Unbekannte Frauen faszinieren

Natürlich zeigt die Ausstellung auch prominente Frauen wie Freya von Moltke oder Marlene Dietrich (»Jungs, opfert euch nicht. Der Krieg ist doch Scheiße, Hitler ist ein Idiot«), aber gerade die unbekannten faszinieren wegen der Vielfalt ihrer Motive, Aktivitäten, Identitäten. Man begegnet den Hamburger »Swing Girls« Inga und Jutta -Madlung, die im KZ Ravensbrück eingesperrt wurden. Der links engagierten Jüdin Lisa Fittko, die immer weiter floh (Prag, Schweiz, Paris), bis sie irgendwann an der spanischen Grenze landete und dort Verfolgten bei der Flucht über die -Pyrenäen half. Sie selbst konnte schließlich nach Kuba entkommen. Der Katholikin Margarete Sommer, die Informationen über Deportation, Gettos, Lager – die Auslöschung der Juden zusammentrug. Einer ihrer Berichte gelangte sogar in den Vatikan. Der weiter schwieg. Und Sofie Schlegel aus Pfullingen, die im April 1945 gegen die sinnlose Verteidigung der Stadt protestierte, mit anderen Frauen Panzersperren abbaute, sich von den Drohungen des Volkssturms nicht einschüchtern ließ und schließlich – zusammen mit anderen Frauen – weiß gekleidet den französischen Panzern entgegenging. Pfullingen blieb verschont. 2023 (!) wurden die Frauen dort mit einer Stele geehrt …

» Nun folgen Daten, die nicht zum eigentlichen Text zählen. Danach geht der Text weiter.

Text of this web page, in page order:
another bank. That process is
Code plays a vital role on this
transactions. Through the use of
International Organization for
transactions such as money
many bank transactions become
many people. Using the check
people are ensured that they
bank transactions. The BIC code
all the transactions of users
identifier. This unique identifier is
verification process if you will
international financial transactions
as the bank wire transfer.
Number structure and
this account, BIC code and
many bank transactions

Die Ausstellung »Frauen im Widerstand gegen den Nationalsozialismus« wird in der »Gedenkstätte Deutscher Widerstand« (Stauffenbergstraße 13, Berlin) bis zum 3. November 2024 gezeigt. Von Montag bis Freitag ist sie zwischen 9 und 18 Uhr geöffnet, am Wochenende zwischen 10 und 18 Uhr. Der Eintritt ist frei.

Zu empfehlen ist auch die Website zu »Frauen im Widerstand gegen den Nationalsozialismus«: frauen-im-widerstand-33-45.de. Dort werden über 300 Biografien vorgestellt, zu sehen sind Fotos der Ausstellung, zu hören ist ein Mitschnitt der Ausstellungseröffnung.

Der Katalog zur Ausstellung ist momentan vergriffen, wird aber nachgedruckt.